All the data below goes into the copy word for word, but the pictures don't.
• • • •
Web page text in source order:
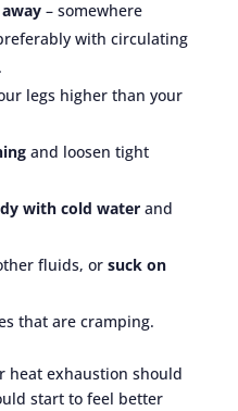
– somewhere
with circulating
legs higher than your
and loosen tight
with cold waterand
fluids, or suck on
that are cramping.
heat exhaustion should
start to feel better
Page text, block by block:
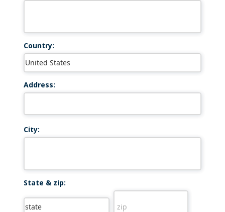
Country:
Address:
City:
State & zip:
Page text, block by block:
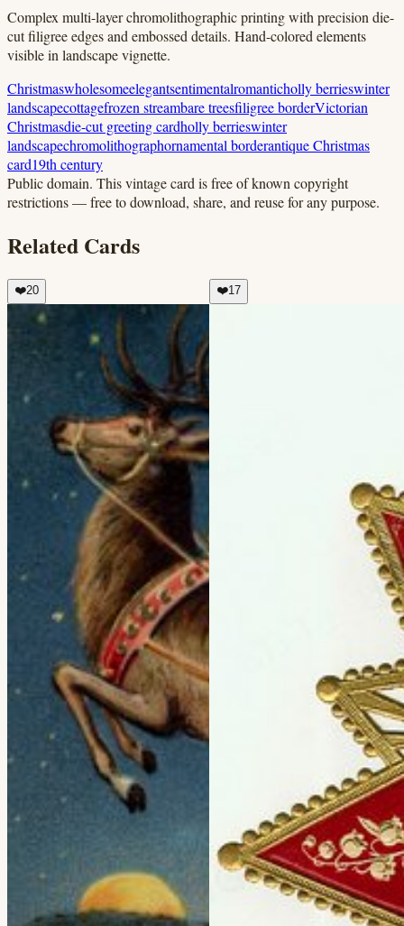
Complex multi-layer chromolithographic printing with precision die-
cut filigree edges and embossed details. Hand-colored elements
visible in landscape vignette.
Christmaswholesomeelegantsentimentalromanticholly berrieswinter
landscapecottagefrozen streambare treesfiligree borderVictorian
Christmasdie-cut greeting cardholly berrieswinter
landscapechromolithographornamental borderantique Christmas
card19th century
Public domain. This vintage card is free of known copyright
restrictions — free to download, share, and reuse for any purpose.
Related Cards
❤️20 ❤️17
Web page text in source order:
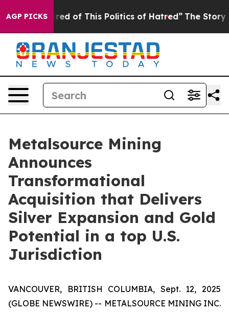
AGP PICKSof This Politics of Hatred” The Story Behind
Metalsource Mining
Announces
Transformational
Acquisition that Delivers
Silver Expansion and Gold
Potential in a top U.S.
Jurisdiction
VANCOUVER, BRITISH COLUMBIA, Sept. 12, 2025
(GLOBE NEWSWIRE) -- METALSOURCE MINING INC.
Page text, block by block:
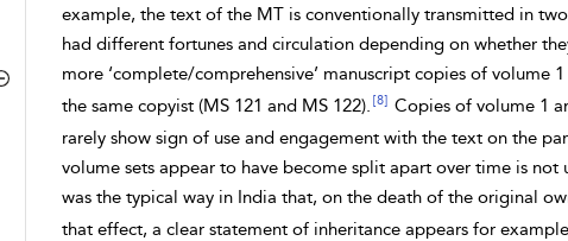
example, the text of the MT is conventionally transmitted in
had different fortunes and circulation depending on whether
more ‘complete/comprehensive’ manuscript copies of volume
the same copyist (MS 121 and MS 122). [8] Copies of volume 1
rarely show sign of use and engagement with the text on the
volume sets appear to have become split apart over time is
was the typical way in India that, on the death of the original
that effect, a clear statement of inheritance appears for
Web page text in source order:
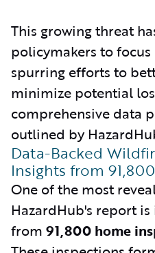
This growing threat
policymakers to
spurring efforts to
minimize potential
comprehensive data
outlined by
Data-Backed
Insights from
One of the most
HazardHub's report
from 91,800 home
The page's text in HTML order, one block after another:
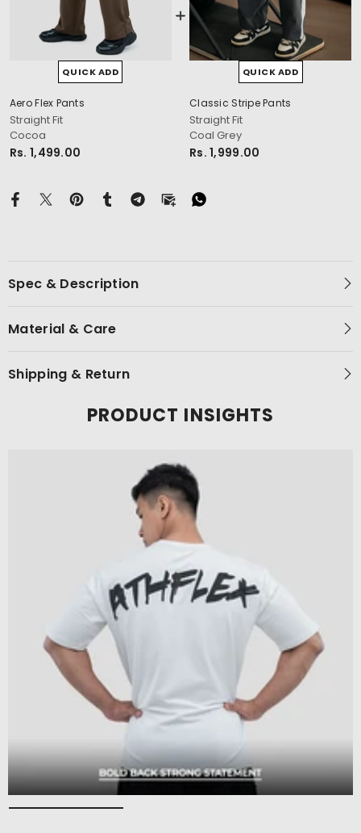
QUICK ADD
Aero Flex Pants
Straight Fit
Cocoa
Rs. 1,499.00
QUICK ADD
Classic Stripe Pants
Straight Fit
Coal Grey
Rs. 1,999.00
Spec & Description
Material & Care
Shipping & Return
PRODUCT INSIGHTS
cm
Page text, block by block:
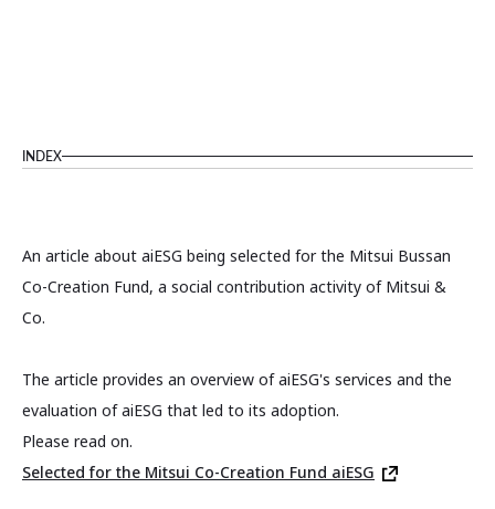
INDEX
An article about aiESG being selected for the Mitsui Bussan
Co-Creation Fund, a social contribution activity of Mitsui &
Co.
The article provides an overview of aiESG's services and the
evaluation of aiESG that led to its adoption.
Please read on.
Selected for the Mitsui Co-Creation Fund aiESG
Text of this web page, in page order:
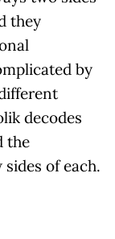
they
by
decodes
the
of each.
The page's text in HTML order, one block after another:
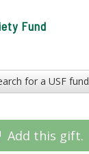
Fund
for a USF fund
Add this gift.
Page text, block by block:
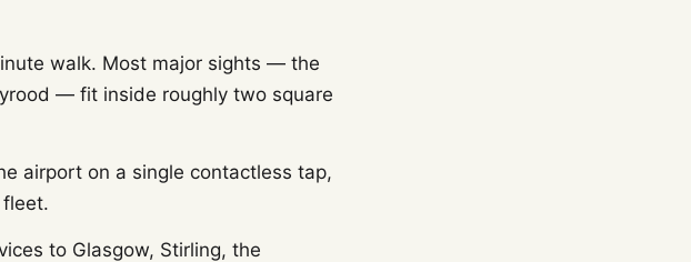
walk. Most major sights — the
— fit inside roughly two square
airport on a single contactless tap,
to Glasgow, Stirling, the
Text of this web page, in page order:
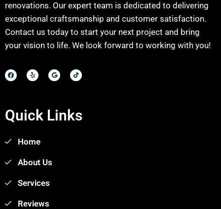
renovations. Our expert team is dedicated to delivering
exceptional craftsmanship and customer satisfaction.
Contact us today to start your next project and bring
your vision to life. We look forward to working with you!
Quick Links
Home
About Us
Services
Reviews
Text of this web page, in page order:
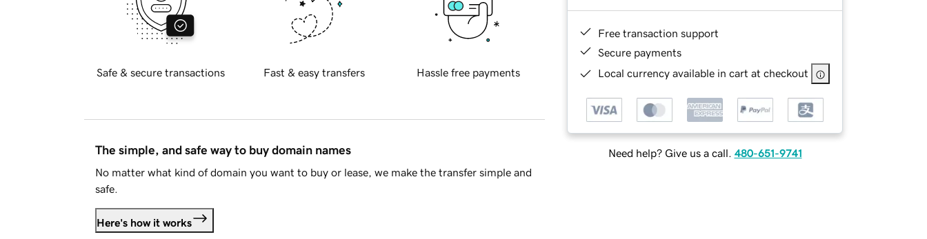
Free transaction support
Secure payments
Local currency available in cart at checkout
Need help? Give us a call. 480-651-9741
Safe & secure transactions Fast & easy transfers Hassle free payments
The simple, and safe way to buy domain names
No matter what kind of domain you want to buy or lease, we make the transfer simple and
safe.
Here's how it works
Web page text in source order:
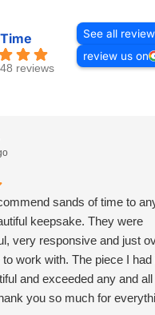
reviews
See all
review us on
sands of time to
keepsake. They were
very responsive and just
work with. The piece I had
and exceeded any and all
you so much for
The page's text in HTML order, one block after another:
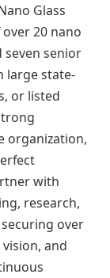
Glass
20 nano
seven senior
large state-
or listed
organization,
with
research,
over
vision, and
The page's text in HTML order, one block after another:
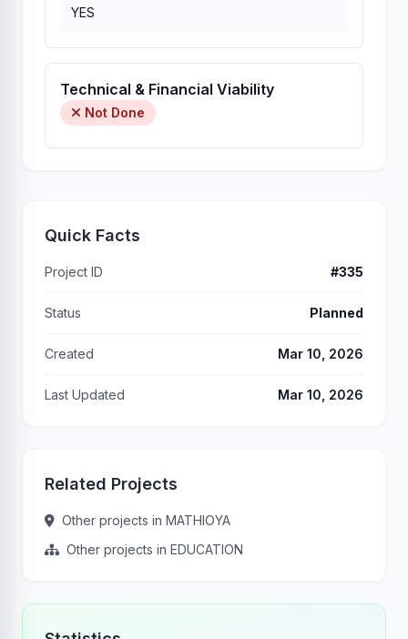
YES
Technical & Financial Viability
Not Done
Quick Facts
Project ID #335
Status Planned
Created Mar 10, 2026
Last Updated Mar 10, 2026
Related Projects
Other projects in MATHIOYA
Other projects in EDUCATION
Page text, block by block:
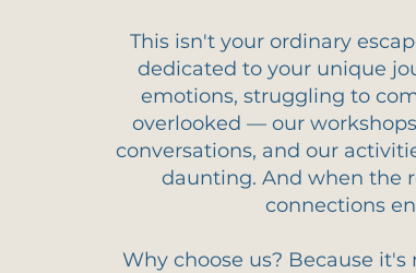
This isn't your ordinary
dedicated to your unique
emotions, struggling to
overlooked — our
conversations, and our
daunting. And when the
connections
Why choose us? Because
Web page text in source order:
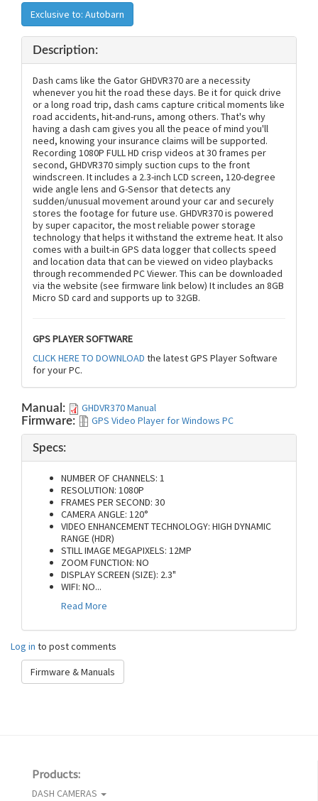
Exclusive to: Autobarn
Description:
Dash cams like the Gator GHDVR370 are a necessity
whenever you hit the road these days. Be it for quick drive
or a long road trip, dash cams capture critical moments like
road accidents, hit-and-runs, among others. That's why
having a dash cam gives you all the peace of mind you'll
need, knowing your insurance claims will be supported.
Recording 1080P FULL HD crisp videos at 30 frames per
second, GHDVR370 simply suction cups to the front
windscreen. It includes a 2.3-inch LCD screen, 120-degree
wide angle lens and G-Sensor that detects any
sudden/unusual movement around your car and securely
stores the footage for future use. GHDVR370 is powered
by super capacitor, the most reliable power storage
technology that helps it withstand the extreme heat. It also
comes with a built-in GPS data logger that collects speed
and location data that can be viewed on video playbacks
through recommended PC Viewer. This can be downloaded
via the website (see firmware link below) It includes an 8GB
Micro SD card and supports up to 32GB.
GPS PLAYER SOFTWARE
CLICK HERE TO DOWNLOAD the latest GPS Player Software
for your PC.
Manual: GHDVR370 Manual
Firmware: GPS Video Player for Windows PC
Specs:
NUMBER OF CHANNELS: 1
RESOLUTION: 1080P
FRAMES PER SECOND: 30
CAMERA ANGLE: 120°
VIDEO ENHANCEMENT TECHNOLOGY: HIGH DYNAMIC
RANGE (HDR)
STILL IMAGE MEGAPIXELS: 12MP
ZOOM FUNCTION: NO
DISPLAY SCREEN (SIZE): 2.3"
WIFI: NO...
Read More
Log in to post comments
Firmware & Manuals
Products:
DASH CAMERAS
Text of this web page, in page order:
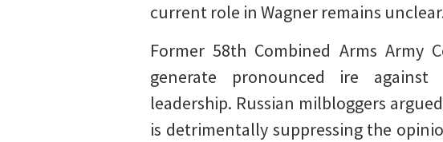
• • • •
| TASK OUTPUT |
Web page text in source order:
– somewhere
with circulating
legs higher than your
and loosen tight
with cold waterand
fluids, or suck on
that are cramping.
heat exhaustion should
start to feel better
Page text, block by block:
Country:
Address:
City:
State & zip:
Page text, block by block:
Complex multi-layer chromolithographic printing with precision die-
cut filigree edges and embossed details. Hand-colored elements
visible in landscape vignette.
Christmaswholesomeelegantsentimentalromanticholly berrieswinter
landscapecottagefrozen streambare treesfiligree borderVictorian
Christmasdie-cut greeting cardholly berrieswinter
landscapechromolithographornamental borderantique Christmas
card19th century
Public domain. This vintage card is free of known copyright
restrictions — free to download, share, and reuse for any purpose.
Related Cards
❤️20 ❤️17
Web page text in source order:
AGP PICKSof This Politics of Hatred” The Story Behind
Metalsource Mining
Announces
Transformational
Acquisition that Delivers
Silver Expansion and Gold
Potential in a top U.S.
Jurisdiction
VANCOUVER, BRITISH COLUMBIA, Sept. 12, 2025
(GLOBE NEWSWIRE) -- METALSOURCE MINING INC.
Page text, block by block:
example, the text of the MT is conventionally transmitted in
had different fortunes and circulation depending on whether
more ‘complete/comprehensive’ manuscript copies of volume
the same copyist (MS 121 and MS 122). [8] Copies of volume 1
rarely show sign of use and engagement with the text on the
volume sets appear to have become split apart over time is
was the typical way in India that, on the death of the original
that effect, a clear statement of inheritance appears for
Web page text in source order:
This growing threat
policymakers to
spurring efforts to
minimize potential
comprehensive data
outlined by
Data-Backed
Insights from
One of the most
HazardHub's report
from 91,800 home
The page's text in HTML order, one block after another:
QUICK ADD
Aero Flex Pants
Straight Fit
Cocoa
Rs. 1,499.00
QUICK ADD
Classic Stripe Pants
Straight Fit
Coal Grey
Rs. 1,999.00
Spec & Description
Material & Care
Shipping & Return
PRODUCT INSIGHTS
cm
Page text, block by block:
INDEX
An article about aiESG being selected for the Mitsui Bussan
Co-Creation Fund, a social contribution activity of Mitsui &
Co.
The article provides an overview of aiESG's services and the
evaluation of aiESG that led to its adoption.
Please read on.
Selected for the Mitsui Co-Creation Fund aiESG
Text of this web page, in page order:
they
by
decodes
the
of each.
The page's text in HTML order, one block after another:
Fund
for a USF fund
Add this gift.
Page text, block by block:
walk. Most major sights — the
— fit inside roughly two square
airport on a single contactless tap,
to Glasgow, Stirling, the
Text of this web page, in page order:
renovations. Our expert team is dedicated to delivering
exceptional craftsmanship and customer satisfaction.
Contact us today to start your next project and bring
your vision to life. We look forward to working with you!
Quick Links
Home
About Us
Services
Reviews
Text of this web page, in page order:
Free transaction support
Secure payments
Local currency available in cart at checkout
Need help? Give us a call. 480-651-9741
Safe & secure transactions Fast & easy transfers Hassle free payments
The simple, and safe way to buy domain names
No matter what kind of domain you want to buy or lease, we make the transfer simple and
safe.
Here's how it works
Web page text in source order:
reviews
See all
review us on
sands of time to
keepsake. They were
very responsive and just
work with. The piece I had
and exceeded any and all
you so much for
The page's text in HTML order, one block after another:
Glass
20 nano
seven senior
large state-
or listed
organization,
with
research,
over
vision, and
The page's text in HTML order, one block after another:
YES
Technical & Financial Viability
Not Done
Quick Facts
Project ID #335
Status Planned
Created Mar 10, 2026
Last Updated Mar 10, 2026
Related Projects
Other projects in MATHIOYA
Other projects in EDUCATION
Page text, block by block:
This isn't your ordinary
dedicated to your unique
emotions, struggling to
overlooked — our
conversations, and our
daunting. And when the
connections
Why choose us? Because
Web page text in source order:
Exclusive to: Autobarn
Description:
Dash cams like the Gator GHDVR370 are a necessity
whenever you hit the road these days. Be it for quick drive
or a long road trip, dash cams capture critical moments like
road accidents, hit-and-runs, among others. That's why
having a dash cam gives you all the peace of mind you'll
need, knowing your insurance claims will be supported.
Recording 1080P FULL HD crisp videos at 30 frames per
second, GHDVR370 simply suction cups to the front
windscreen. It includes a 2.3-inch LCD screen, 120-degree
wide angle lens and G-Sensor that detects any
sudden/unusual movement around your car and securely
stores the footage for future use. GHDVR370 is powered
by super capacitor, the most reliable power storage
technology that helps it withstand the extreme heat. It also
comes with a built-in GPS data logger that collects speed
and location data that can be viewed on video playbacks
through recommended PC Viewer. This can be downloaded
via the website (see firmware link below) It includes an 8GB
Micro SD card and supports up to 32GB.
GPS PLAYER SOFTWARE
CLICK HERE TO DOWNLOAD the latest GPS Player Software
for your PC.
Manual: GHDVR370 Manual
Firmware: GPS Video Player for Windows PC
Specs:
NUMBER OF CHANNELS: 1
RESOLUTION: 1080P
FRAMES PER SECOND: 30
CAMERA ANGLE: 120°
VIDEO ENHANCEMENT TECHNOLOGY: HIGH DYNAMIC
RANGE (HDR)
STILL IMAGE MEGAPIXELS: 12MP
ZOOM FUNCTION: NO
DISPLAY SCREEN (SIZE): 2.3"
WIFI: NO...
Read More
Log in to post comments
Firmware & Manuals
Products:
DASH CAMERAS
Text of this web page, in page order:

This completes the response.